No geral, Little Fires Everywhere é facilmente maratonável e as duas estrelas, com seus desempenhos magnéticos e personagens complexas, que ora se atraem e ora se repelem, fazem valer a experiência. Mas para um espectador mais crítico, é meio que inevitável se decepcionar um pouco ao perceber que a minissérie poderia render mais, poderia ser mais incisiva e mais forte dramaticamente, se prestasse mais atenção aos seus próprios subtextos e não se apoiasse tanto em muletas dramáticas típicas de folhetim. É boa, mas não tem a força, por exemplo, da primeira temporada de Big Little Lies. E bem, posso até queimar a língua depois, mas pelo menos se encerra mesmo e não deve ter segunda temporada. Menos mal, pois nos lembramos de como foi a segunda de Big Little Lies…

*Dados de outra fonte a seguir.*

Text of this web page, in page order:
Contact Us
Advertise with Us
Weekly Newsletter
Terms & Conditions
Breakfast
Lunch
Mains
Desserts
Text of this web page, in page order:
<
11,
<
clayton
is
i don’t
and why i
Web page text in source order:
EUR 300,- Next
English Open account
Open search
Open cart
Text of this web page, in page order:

Pena que a crítica também foi brega e caiu em diversos clichês típicos de blogs de séries. Se a série é melodramatica, isso é um fato intencional, avalie-a neste segmento, não tente encaixar em outro só para a matéria ter sentido. E não, não achei a série cativante, mas sei distanciar meu gosto pessoal.

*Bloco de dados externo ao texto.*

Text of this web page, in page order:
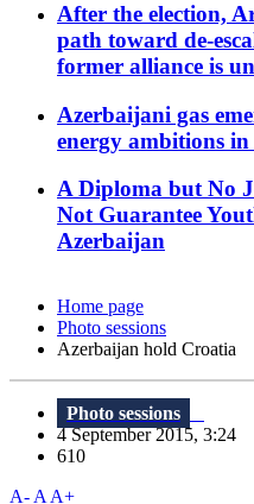
After the election,
path toward de-
former alliance is
Azerbaijani gas
energy ambitions
A Diploma but No
Not Guarantee
Azerbaijan
Home page
Photo sessions
Azerbaijan hold Croatia
Photo sessions
4 September 2015, 3:24
610
A- A A+
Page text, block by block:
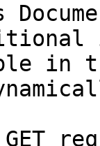
in
GET

Não consegui nem terminar de ler o post. Me lembrou aqueles blogs que querem se destacar das demais críticas e criticam coisas sem motivo apenas pra ganhar atenção e bem, ganharam, porque to aqui escrevendo esse comentário, mas sinceramente é tão deprimente ter que apelar para essas coisas para se conseguir views, não acham?
Em geral, gosto quando o vilão se dá bem no final, mas desta vez não teve como sentir a menor empatia pela personagem Mia Warren. Primeiro porque Kerry Washington acha que interpretar é contorcer a boca. Só isso já tira metade do brilho da série. E a personagem dela é burra até o último fio de cabelo. No fim, a gente só torce pra ela morrer com um tiro — e fica com pena da Elena (Reese Witherspoon), que estava bem até a chegada da invejosa/sequestradora que cresceu numa família estruturada, teve a chance de estudar em Nova York e estragou tudo porque era uma besta. Moral da história: não tente ajudar gente fracassada, pois ela pode acabar estragando sua vida.